3. Pemerintah Provinsi Maluku Utara jangan hanya terpukau dengan indikator makro ekonomi yang membanggakan. Pemerintah sedianya memberikan perhatian pada angka kemiskinan, tingginya angka pengangguran disertai makin menurunnya produktifatas sektor pertanian, kualitas pendidikan yang kunjung membaik bahkan di sector kesehatan banyak ditemukan kasus gizi buruk (stunting). Pemerintah Provinsi Maluku Utara harus memberikan perhatian khusus pada kenaikan harga harga barang (Inflasi) sebagai akibat dari kebijakan kenaikan harga BBM beberapa waktu yang lalu.

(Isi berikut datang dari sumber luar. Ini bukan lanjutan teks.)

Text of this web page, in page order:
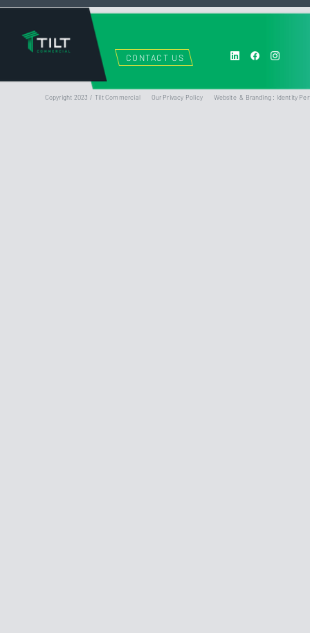
CONTACT US
Copyright 2023 / Tilt Commercial Our Privacy Policy Website & Branding : Identity
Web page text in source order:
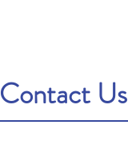
Contact Us
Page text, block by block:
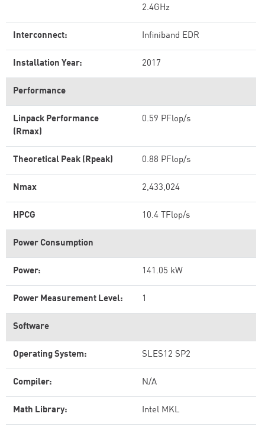
2.4GHz
Interconnect: Infiniband EDR
Installation Year: 2017
Performance
Linpack Performance
(Rmax)
0.59 PFlop/s
Theoretical Peak (Rpeak) 0.88 PFlop/s
Nmax 2,433,024
HPCG 10.4 TFlop/s
Power Consumption
Power: 141.05 kW
Power Measurement Level: 1
Software
Operating System: SLES12 SP2
Compiler: N/A
Math Library: Intel MKL
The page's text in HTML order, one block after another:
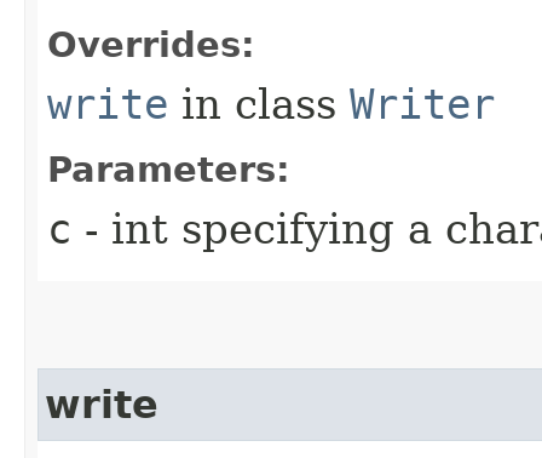
Overrides:
write in class Writer
Parameters:
c - int specifying a
write
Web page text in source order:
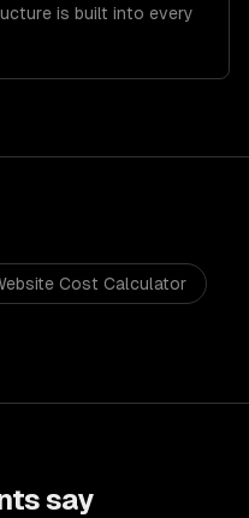
is built into every
Cost Calculator
say
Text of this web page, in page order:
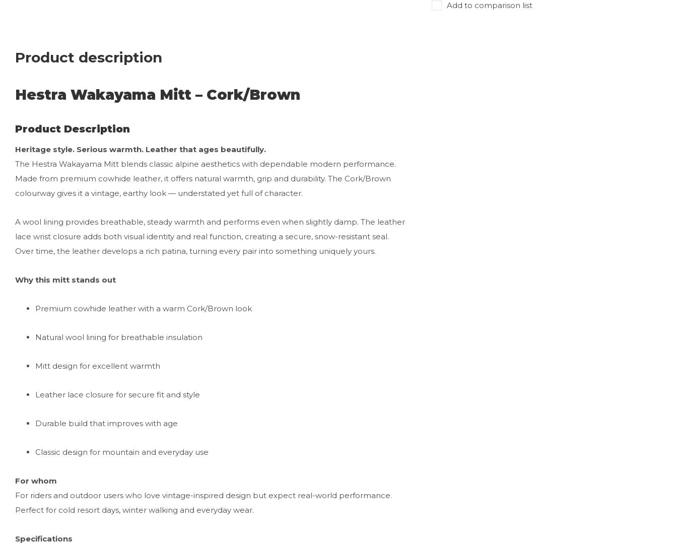
Add to comparison list
Product description
Hestra Wakayama Mitt – Cork/Brown
Product Description
Heritage style. Serious warmth. Leather that ages beautifully.
The Hestra Wakayama Mitt blends classic alpine aesthetics with dependable modern performance.
Made from premium cowhide leather, it offers natural warmth, grip and durability. The Cork/Brown
colourway gives it a vintage, earthy look — understated yet full of character.
A wool lining provides breathable, steady warmth and performs even when slightly damp. The leather
lace wrist closure adds both visual identity and real function, creating a secure, snow-resistant seal.
Over time, the leather develops a rich patina, turning every pair into something uniquely yours.
Why this mitt stands out
Premium cowhide leather with a warm Cork/Brown look
Natural wool lining for breathable insulation
Mitt design for excellent warmth
Leather lace closure for secure fit and style
Durable build that improves with age
Classic design for mountain and everyday use
For whom
For riders and outdoor users who love vintage-inspired design but expect real-world performance.
Perfect for cold resort days, winter walking and everyday wear.
Specifications
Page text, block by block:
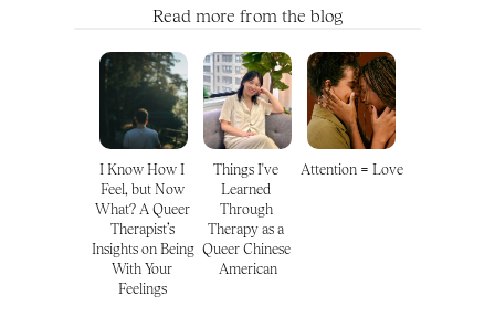
Read more from the blog
I Know How I
Feel, but Now
What? A Queer
Therapist’s
Insights on Being
With Your
Feelings
Things I've
Learned
Through
Therapy as a
Queer Chinese
American
Attention = Love
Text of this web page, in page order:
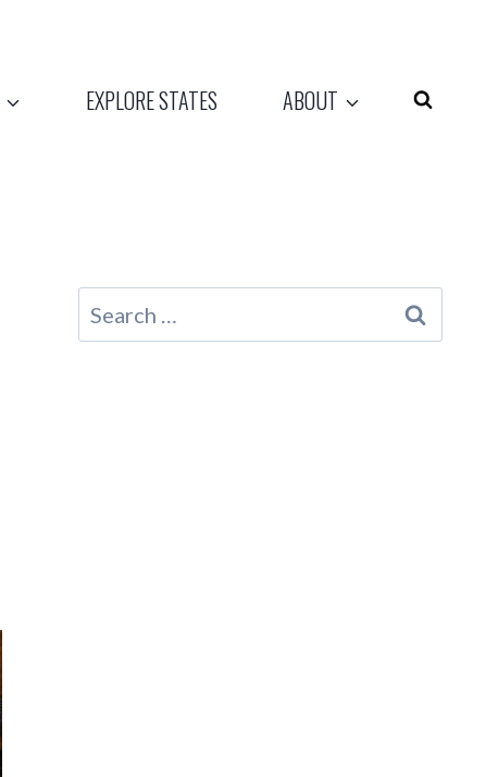
EXPLORE STATES ABOUT
Search
for:
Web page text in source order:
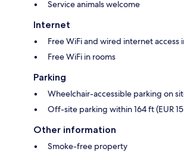
Service animals welcome
Internet
Free WiFi and wired internet access
Free WiFi in rooms
Parking
Wheelchair-accessible parking on
Off-site parking within 164 ft (EUR
Other information
Smoke-free property
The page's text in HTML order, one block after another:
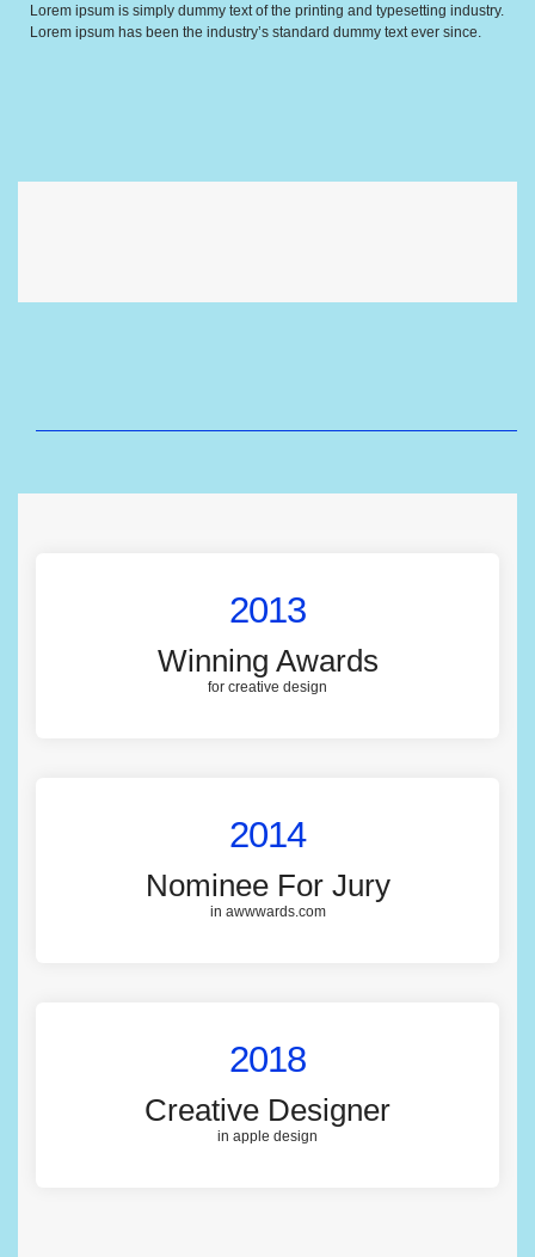
Lorem ipsum is simply dummy text of the printing and typesetting industry.
Lorem ipsum has been the industry’s standard dummy text ever since.
2013
Winning Awards
for creative design
2014
Nominee For Jury
in awwwards.com
2018
Creative Designer
in apple design
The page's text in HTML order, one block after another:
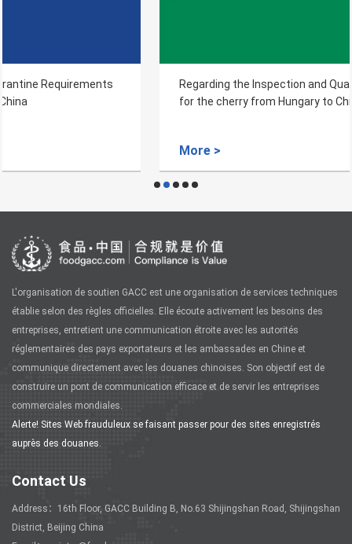
Regarding the Inspection and Quarantine Requirements
for the cherry from Hungary to China
L'organisation de soutien GACC est une organisation de services techniques
établie selon des règles officielles. Elle écoute activement les besoins des
entreprises, entretient une communication étroite avec les autorités
réglementaires des pays exportateurs et les ambassades en Chine et
communique directement avec les douanes chinoises. Son objectif est de
construire un pont de communication efficace et de servir les entreprises
commerciales mondiales.
Alerte! Sites Web frauduleux se faisant passer pour des sites enregistrés
auprès des douanes.
Contact Us
Address：16th Floor, GACC Building B, No.63 Shijingshan Road, Shijingshan
District, Beijing China
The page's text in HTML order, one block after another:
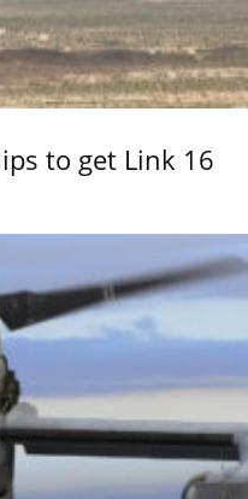
to get Link 16
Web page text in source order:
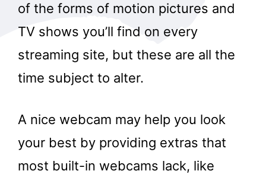
of the forms of motion pictures and
TV shows you’ll find on every
streaming site, but these are all the
time subject to alter.
A nice webcam may help you look
your best by providing extras that
most built-in webcams lack, like
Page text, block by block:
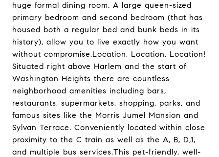
huge formal dining room. A large queen-sized
primary bedroom and second bedroom (that has
housed both a regular bed and bunk beds in its
history), allow you to live exactly how you want
without compromise.Location, Location, Location!
Situated right above Harlem and the start of
Washington Heights there are countless
neighborhood amenities including bars,
restaurants, supermarkets, shopping, parks, and
famous sites like the Morris Jumel Mansion and
Sylvan Terrace. Conveniently located within close
proximity to the C train as well as the A, B, D,1,
and multiple bus services.This pet-friendly, well-
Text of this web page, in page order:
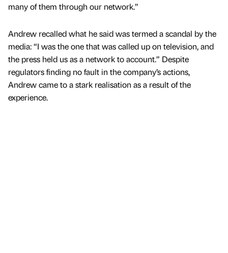
many of them through our network.”
Andrew recalled what he said was termed a scandal by the
media: “I was the one that was called up on television, and
the press held us as a network to account.” Despite
regulators finding no fault in the company’s actions,
Andrew came to a stark realisation as a result of the
experience.
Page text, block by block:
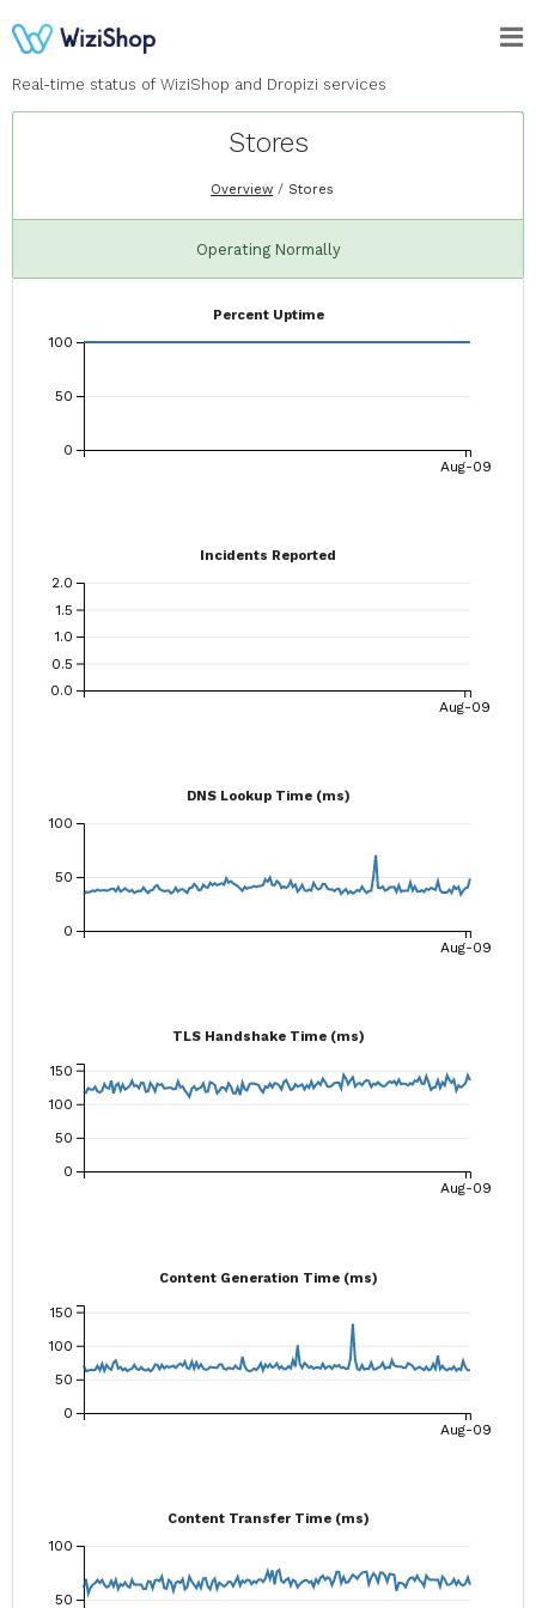
Real-time status of WiziShop and Dropizi services
Stores
Overview Stores
Operating Normally
Percent Uptime
Aug-09
0
50
100
Incidents Reported
Aug-09
0.0
0.5
1.0
1.5
2.0
DNS Lookup Time (ms)
Aug-09
0
50
100
TLS Handshake Time (ms)
Aug-09
0
50
100
150
Content Generation Time (ms)
Aug-09
0
50
100
150
Content Transfer Time (ms)
50
100
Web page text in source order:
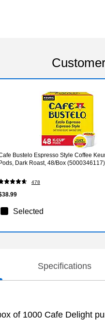
Bustelo Espresso Style Coffee
Pods, Dark Roast, 48/Box (5000346117)
478
Selected
Specifications
of 1000 Cafe Delight
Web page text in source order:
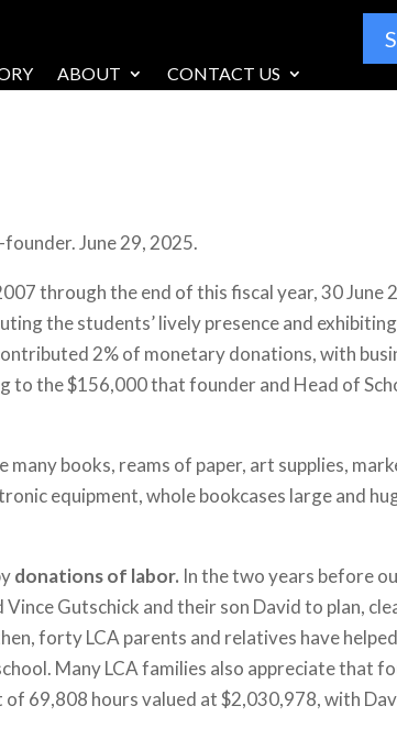
ABOUT CONTACT US
June 29, 2025.
through the end of this fiscal year, 30 June
the students’ lively presence and
2% of monetary donations, with
the $156,000 that founder and Head of
books, reams of paper, art supplies,
equipment, whole bookcases large and
donations of labor. In the two years before
Gutschick and their son David to plan,
forty LCA parents and relatives have
Many LCA families also appreciate that
69,808 hours valued at $2,030,978, with
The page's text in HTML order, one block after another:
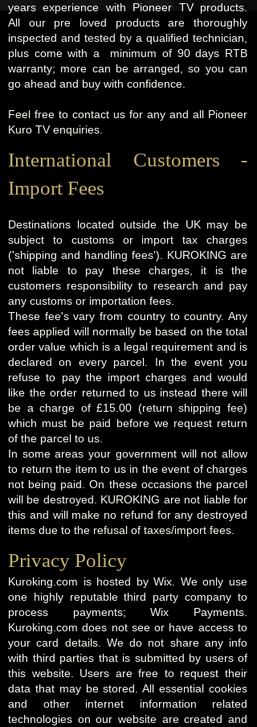
years experience with Pioneer TV products.
All our pre loved products are thoroughly
inspected and tested by a qualified technician,
plus come with a minimum of 90 days RTB
warranty; more can be arranged, so you can
go ahead and buy with confidence.
Feel free to contact us for any and all Pioneer
Kuro TV enquiries.
International Customers -
Import Fees
Destinations located outside the UK may be
subject to customs or import tax charges
('shipping and handling fees'). KUROKING are
not liable to pay these charges, it is the
customers responsibility to research and pay
any customs or importation fees.
These fee's vary from country to country. Any
fees applied will normally be based on the total
order value which is a legal requirement and is
declared on every parcel. In the event you
refuse to pay the import charges and would
like the order returned to us instead there will
be a charge of £15.00 (return shipping fee)
which must be paid before we request return
of the parcel to us.
In some areas your government will not allow
to return the item to us in the event of charges
not being paid. On these occasions the parcel
will be destroyed. KUROKING are not liable for
this and will make no refund for any destroyed
items due to the refusal of taxes/import fees.
Privacy Policy​
Kuroking.com is hosted by Wix. We only use
one highly reputable third party company to
process payments; Wix Payments.
Kuroking.com does not see or have access to
your card details. We do not share any info
with third parties that is submitted by users of
this website. Users are free to request their
data that may be stored. All essential cookies
and other internet information related
technologies on our website are created and
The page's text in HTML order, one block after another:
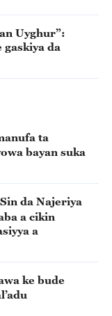
Uyghur”:
gaskiya da
ta
bayan suka
da Najeriya
a cikin
a
ke bude
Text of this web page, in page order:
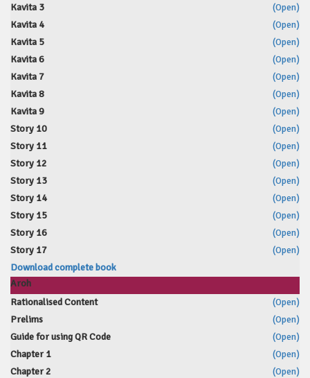
Kavita 3
(Open)
Kavita 4
(Open)
Kavita 5
(Open)
Kavita 6
(Open)
Kavita 7
(Open)
Kavita 8
(Open)
Kavita 9
(Open)
Story 10
(Open)
Story 11
(Open)
Story 12
(Open)
Story 13
(Open)
Story 14
(Open)
Story 15
(Open)
Story 16
(Open)
Story 17
(Open)
Download complete book
Aroh
Rationalised Content
(Open)
Prelims
(Open)
Guide for using QR Code
(Open)
Chapter 1
(Open)
Chapter 2
(Open)

4. KAHMI meminta Pengelolaan investasi di sektor tambang (Mining) harus memberikan manfaat sebesar-besarnya bagi kesejahteraan masyarakat Maluku Utara. Industri tambang yang beroperasi di Maluku Utara wajib memprioritaskan penggunaan Tenaga Kerja lokal dalam struktur Tenaga Kerjanya, dan secepatnya dialih teknologi. Prioritas terhadap tenaga kerja lokal ini menjadi keharusan, oleh karena jumlah penggangguran angkatan muda di Maluku Utara saat ini masih tinggi. Mendorong Investasi di sektor pertambangan (Nikel) dengan keterlibatan/penguasaan saham yang lebih besar bersumber dari negara (BUMN)/BUMD.
5. Mendesak Perusahan tambang yang beroperasi di Maluku Utara patut memenuhi kewajiban Pajak Daerah/Retribusi yang berkaitan baik kepada Pemprov maupun Pemda Kab/Kota. Untuk Pajak daerah di level Provinsi terutama Pajak kendaraan bermotor dan Pajak air permukaan, demikian halnya untuk kewajiban pajak daerah di level kabupaten.